少しでも気になる症状があれば医療機関に相談したほうが安全です。
重篤化を防ぐための第一歩
食事や生活習慣の見直しは大切ですが、原因がはっきりしない段階で対策だけを行っても十分でない場合があり、専門医の診察を受けて正確な診断を得ることが、重篤化を防ぐための第一歩です。
早期治療のメリット
原因を早期に特定できれば、薬物療法や食事指導などで比較的簡単に改善へ向かう例もあり、また、内視鏡検査を受けることでポリープを切除できれば、大きな病気への発展を防ぎやすくなります。
負担を最小限に抑えながら、健康を維持する可能性が高まります。
定期的な健診の意識づけ
腹痛と下痢症状がなくても、一定の年齢になれば定期的な大腸内視鏡検査を受けることが推奨される場面があります。とくにがんのリスクが高まる年代の方や、家族に消化器系の病気がある方は積極的に検討すると良いでしょう。
早期受診のメリット
受診を早めるメリット | 内容 |
---|---|
病気進行の抑制 | 異変に早く気づけば合併症や転移のリスクが下がる |
短期間での治療が期待できる | 薬物療法や生活指導で症状が改善しやすい |
身体的・精神的負担の軽減 | 痛みや不安が増大する前に対処可能 |
将来的なリスクの低減 | ポリープの早期切除などで大きな疾患を防ぎやすい |
おなかの痛みと下痢が気になる状態は、毎日の暮らしを快適に過ごすためにも早めにクリニックへ相談しましょう。
受診をためらう方が抱えがちな不安
- 内視鏡検査が痛いのではないか
- 仕事を休まなくてはならないか
- 重大な病気を見つけたくない心理がある
- 自己流での改善策で間に合うと思い込んでいる
こうした不安や思い込みを解消しやすいよう、医師や専門スタッフに相談することをおすすめします。
よくある質問
腹痛を伴う下痢症状が長引くと、検査や治療に対する疑問を抱く方が多いです。

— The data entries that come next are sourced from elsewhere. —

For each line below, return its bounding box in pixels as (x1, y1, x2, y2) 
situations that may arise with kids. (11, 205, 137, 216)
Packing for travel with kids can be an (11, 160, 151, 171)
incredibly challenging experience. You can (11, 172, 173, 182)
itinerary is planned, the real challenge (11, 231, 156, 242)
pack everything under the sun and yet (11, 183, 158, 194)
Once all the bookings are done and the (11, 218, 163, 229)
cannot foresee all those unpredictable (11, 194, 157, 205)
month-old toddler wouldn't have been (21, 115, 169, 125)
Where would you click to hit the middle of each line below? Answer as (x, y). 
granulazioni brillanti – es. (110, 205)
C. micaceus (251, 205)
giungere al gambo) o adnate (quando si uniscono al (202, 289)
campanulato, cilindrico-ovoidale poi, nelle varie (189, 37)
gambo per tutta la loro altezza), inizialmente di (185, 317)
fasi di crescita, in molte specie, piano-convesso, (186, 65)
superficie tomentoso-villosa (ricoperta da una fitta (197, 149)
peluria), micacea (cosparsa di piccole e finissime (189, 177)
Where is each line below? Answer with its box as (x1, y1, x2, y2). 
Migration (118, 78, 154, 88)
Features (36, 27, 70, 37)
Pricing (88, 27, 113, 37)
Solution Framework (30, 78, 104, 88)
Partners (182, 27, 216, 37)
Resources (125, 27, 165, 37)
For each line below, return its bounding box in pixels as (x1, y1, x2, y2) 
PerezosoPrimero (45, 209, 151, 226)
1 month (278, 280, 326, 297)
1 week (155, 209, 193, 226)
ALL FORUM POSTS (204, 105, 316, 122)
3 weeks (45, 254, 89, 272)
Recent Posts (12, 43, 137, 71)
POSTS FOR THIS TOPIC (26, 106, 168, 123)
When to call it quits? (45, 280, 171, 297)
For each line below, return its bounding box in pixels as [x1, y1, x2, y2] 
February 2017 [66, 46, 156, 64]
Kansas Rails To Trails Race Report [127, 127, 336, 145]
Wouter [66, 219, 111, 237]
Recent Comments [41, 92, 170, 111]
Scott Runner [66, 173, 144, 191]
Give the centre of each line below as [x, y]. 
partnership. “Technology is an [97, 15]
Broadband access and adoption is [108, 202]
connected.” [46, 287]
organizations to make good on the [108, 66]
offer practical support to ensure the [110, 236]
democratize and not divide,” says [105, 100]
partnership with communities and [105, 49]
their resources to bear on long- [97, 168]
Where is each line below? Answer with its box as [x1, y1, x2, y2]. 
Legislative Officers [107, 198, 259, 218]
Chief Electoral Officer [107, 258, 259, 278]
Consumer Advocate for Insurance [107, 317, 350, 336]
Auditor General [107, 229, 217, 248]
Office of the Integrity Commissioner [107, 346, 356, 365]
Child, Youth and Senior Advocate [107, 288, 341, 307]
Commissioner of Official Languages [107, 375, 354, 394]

受診を検討するうえで役立つ質問と、答えを挙げます。
- 内視鏡検査はどのくらいの時間がかかりますか?
-
大腸内視鏡検査の場合、下剤を飲んで腸をきれいにするために数時間を要し、実際の検査自体は個人差はあるものの、約15分~30分程度で終わることが多いです。鎮静剤の使用がある場合は検査後に休憩する時間が必要です。
- 下剤が苦手で飲めるか不安です
-
下剤は複数種類があり、味や濃度にも工夫が施されているものが増えています。飲みやすいフレーバーがある製品もあるので、医師や看護師に相談してください。

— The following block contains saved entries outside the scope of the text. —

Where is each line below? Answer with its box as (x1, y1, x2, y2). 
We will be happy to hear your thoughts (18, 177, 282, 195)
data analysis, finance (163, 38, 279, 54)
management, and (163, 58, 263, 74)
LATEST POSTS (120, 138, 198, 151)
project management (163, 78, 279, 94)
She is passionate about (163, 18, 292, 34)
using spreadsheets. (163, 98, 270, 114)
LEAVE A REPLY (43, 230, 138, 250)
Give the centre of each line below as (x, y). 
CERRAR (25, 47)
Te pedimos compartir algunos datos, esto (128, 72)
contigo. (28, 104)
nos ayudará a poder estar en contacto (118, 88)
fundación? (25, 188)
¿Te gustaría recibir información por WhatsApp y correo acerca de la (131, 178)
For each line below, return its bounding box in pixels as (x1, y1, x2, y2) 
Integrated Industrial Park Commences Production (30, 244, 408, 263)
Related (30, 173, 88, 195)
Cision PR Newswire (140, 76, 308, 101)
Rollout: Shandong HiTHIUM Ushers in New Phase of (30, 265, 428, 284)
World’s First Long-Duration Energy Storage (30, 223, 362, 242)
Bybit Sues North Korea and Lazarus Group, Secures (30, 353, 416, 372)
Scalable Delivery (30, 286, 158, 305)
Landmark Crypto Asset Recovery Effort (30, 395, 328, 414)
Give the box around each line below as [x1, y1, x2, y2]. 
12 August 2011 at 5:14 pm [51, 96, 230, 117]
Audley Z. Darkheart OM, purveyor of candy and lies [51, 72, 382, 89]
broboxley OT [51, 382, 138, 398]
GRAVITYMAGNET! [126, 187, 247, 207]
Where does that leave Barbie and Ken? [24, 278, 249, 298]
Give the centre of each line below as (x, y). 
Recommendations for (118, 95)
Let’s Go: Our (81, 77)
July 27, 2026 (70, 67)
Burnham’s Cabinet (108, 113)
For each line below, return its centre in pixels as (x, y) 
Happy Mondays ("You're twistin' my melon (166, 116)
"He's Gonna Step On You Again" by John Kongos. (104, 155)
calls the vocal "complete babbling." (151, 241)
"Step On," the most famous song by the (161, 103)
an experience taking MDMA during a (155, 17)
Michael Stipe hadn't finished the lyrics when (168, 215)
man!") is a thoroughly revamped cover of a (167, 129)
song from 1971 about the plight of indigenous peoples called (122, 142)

こまめに休憩をとりながら飲んだり、冷やすことで飲みやすくなる場合もあります。
- 下痢の状態が続いていても検査は可能ですか?
-
下痢が続いている状態でも検査は可能ですが、脱水や体調不良が強い場合は、点滴などで体調を整えてから検査に臨むことがあります。
あまりにも体力が落ちているときは無理せず、医師の判断に従って検査日を調整するほうが安全です。
- 病変が見つかった場合の治療はどう進みますか?
-
内視鏡検査でポリープや潰瘍など病変が見つかった場合、必要に応じて組織を採取して病理検査を行い、良性ポリープであればその場で切除することも少なくありません。
炎症性疾患や悪性の病変が疑われる場合は、専門医のもとで薬物治療や手術などの治療方針を検討します。早期発見であれば治療の選択肢が広がるため、予後も比較的良好になることが期待できます。